START Given records

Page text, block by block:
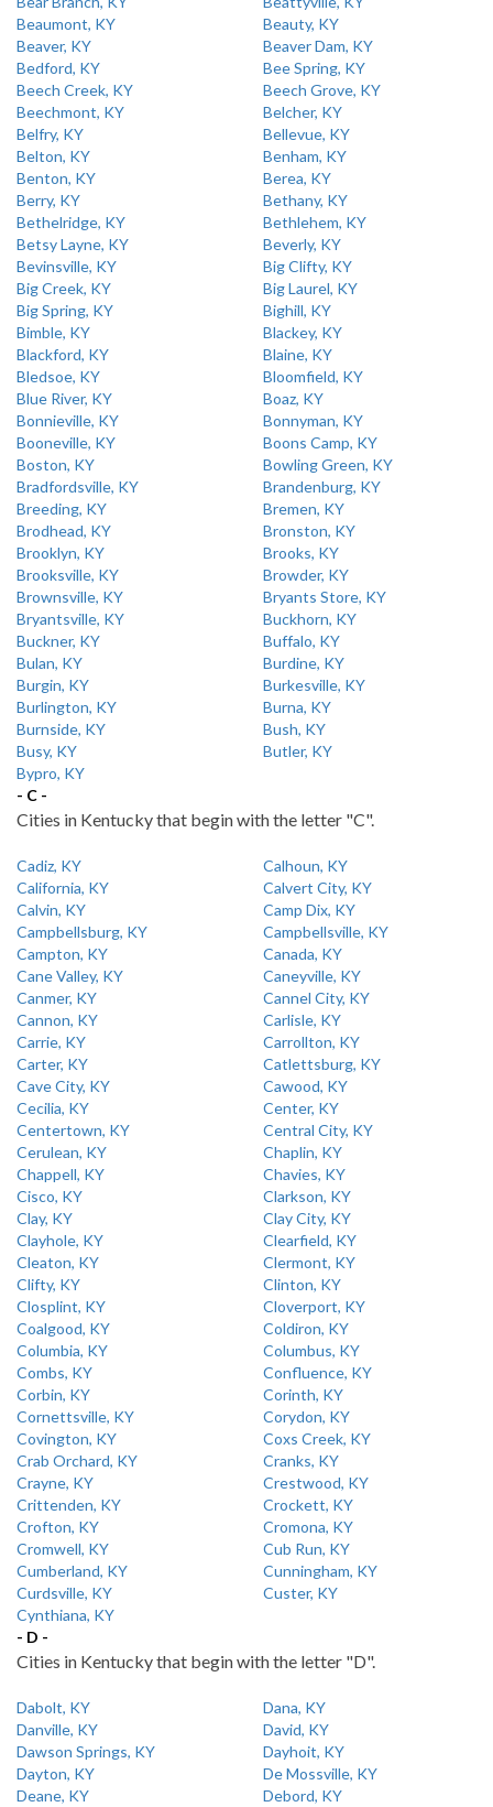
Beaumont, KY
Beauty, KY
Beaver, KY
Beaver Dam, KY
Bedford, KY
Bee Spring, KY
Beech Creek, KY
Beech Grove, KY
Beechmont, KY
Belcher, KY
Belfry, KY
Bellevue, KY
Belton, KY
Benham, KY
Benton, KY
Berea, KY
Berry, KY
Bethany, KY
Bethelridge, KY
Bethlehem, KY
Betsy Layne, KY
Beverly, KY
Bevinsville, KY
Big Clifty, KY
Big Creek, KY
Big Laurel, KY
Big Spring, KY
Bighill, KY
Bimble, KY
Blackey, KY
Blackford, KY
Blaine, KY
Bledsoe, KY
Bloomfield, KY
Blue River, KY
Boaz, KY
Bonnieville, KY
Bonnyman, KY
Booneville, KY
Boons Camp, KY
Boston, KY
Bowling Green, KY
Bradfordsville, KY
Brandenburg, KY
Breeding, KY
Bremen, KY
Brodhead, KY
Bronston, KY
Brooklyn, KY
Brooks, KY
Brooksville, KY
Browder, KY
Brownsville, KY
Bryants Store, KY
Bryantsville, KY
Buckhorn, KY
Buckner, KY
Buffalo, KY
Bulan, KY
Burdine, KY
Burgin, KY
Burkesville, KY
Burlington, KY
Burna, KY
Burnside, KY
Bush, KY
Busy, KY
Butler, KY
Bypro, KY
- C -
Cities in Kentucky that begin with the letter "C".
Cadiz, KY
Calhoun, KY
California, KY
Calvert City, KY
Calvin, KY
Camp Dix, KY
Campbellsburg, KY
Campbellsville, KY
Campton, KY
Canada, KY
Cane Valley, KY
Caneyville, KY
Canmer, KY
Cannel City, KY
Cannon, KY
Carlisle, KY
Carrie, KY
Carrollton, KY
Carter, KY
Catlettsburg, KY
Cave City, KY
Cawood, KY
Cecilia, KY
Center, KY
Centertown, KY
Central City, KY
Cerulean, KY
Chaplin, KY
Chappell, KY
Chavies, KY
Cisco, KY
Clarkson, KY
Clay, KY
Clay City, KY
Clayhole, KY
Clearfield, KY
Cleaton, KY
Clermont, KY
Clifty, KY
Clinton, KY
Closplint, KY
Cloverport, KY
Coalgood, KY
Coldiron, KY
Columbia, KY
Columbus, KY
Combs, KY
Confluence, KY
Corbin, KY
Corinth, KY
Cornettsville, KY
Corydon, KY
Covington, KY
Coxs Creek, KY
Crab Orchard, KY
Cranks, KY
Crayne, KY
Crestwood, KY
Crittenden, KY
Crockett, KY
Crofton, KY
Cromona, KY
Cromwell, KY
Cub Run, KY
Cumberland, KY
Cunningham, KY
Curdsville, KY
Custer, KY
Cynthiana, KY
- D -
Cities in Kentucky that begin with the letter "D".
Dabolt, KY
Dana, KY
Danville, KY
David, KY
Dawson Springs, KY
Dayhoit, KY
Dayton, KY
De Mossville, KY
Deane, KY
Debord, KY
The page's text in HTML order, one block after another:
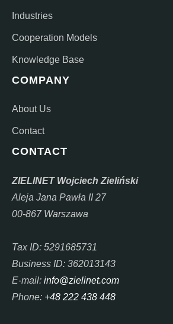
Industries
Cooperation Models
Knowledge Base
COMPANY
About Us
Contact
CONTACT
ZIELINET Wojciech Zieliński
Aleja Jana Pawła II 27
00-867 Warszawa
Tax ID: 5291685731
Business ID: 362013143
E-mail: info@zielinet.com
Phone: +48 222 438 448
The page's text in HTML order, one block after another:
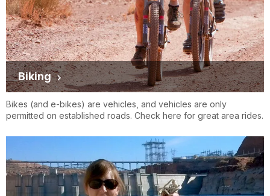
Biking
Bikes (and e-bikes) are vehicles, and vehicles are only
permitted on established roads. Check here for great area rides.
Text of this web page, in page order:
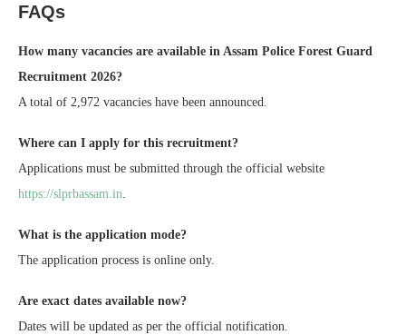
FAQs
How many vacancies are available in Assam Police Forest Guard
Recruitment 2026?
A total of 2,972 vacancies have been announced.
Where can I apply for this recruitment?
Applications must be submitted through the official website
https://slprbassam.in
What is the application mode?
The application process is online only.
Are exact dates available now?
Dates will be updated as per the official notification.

END Given records

◆ **Problem statement**: Look through the data above. Copy every line with the string "that" in it.

◆ **Task output**:
Cities in Kentucky that begin with the letter "C".
Cities in Kentucky that begin with the letter "D".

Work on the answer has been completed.